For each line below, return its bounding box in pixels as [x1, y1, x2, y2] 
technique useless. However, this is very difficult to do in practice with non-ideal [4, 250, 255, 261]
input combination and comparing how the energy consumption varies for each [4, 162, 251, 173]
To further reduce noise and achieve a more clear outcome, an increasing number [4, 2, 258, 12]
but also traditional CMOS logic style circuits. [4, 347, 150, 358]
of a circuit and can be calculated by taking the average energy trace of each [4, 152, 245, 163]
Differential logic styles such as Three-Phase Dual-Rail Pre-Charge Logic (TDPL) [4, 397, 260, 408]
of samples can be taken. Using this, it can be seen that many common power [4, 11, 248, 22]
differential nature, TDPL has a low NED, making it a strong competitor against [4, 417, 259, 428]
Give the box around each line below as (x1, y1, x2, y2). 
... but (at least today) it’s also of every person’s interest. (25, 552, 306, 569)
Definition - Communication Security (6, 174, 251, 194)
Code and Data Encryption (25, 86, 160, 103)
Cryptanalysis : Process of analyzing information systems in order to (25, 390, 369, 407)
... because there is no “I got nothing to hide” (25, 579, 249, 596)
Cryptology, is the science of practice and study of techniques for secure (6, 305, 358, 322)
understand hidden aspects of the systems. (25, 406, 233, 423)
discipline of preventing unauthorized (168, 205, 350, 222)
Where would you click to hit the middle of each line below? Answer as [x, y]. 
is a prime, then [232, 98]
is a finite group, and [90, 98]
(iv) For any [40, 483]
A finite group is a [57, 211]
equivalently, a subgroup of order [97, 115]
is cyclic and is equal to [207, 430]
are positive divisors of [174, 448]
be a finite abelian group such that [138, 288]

### What this task involves
Starting with the line that holds "are positive divisors of [174, 448]", copy each remaining line of the listing above exactly, through the last one.

### Solution for this task
are positive divisors of [174, 448]
be a finite abelian group such that [138, 288]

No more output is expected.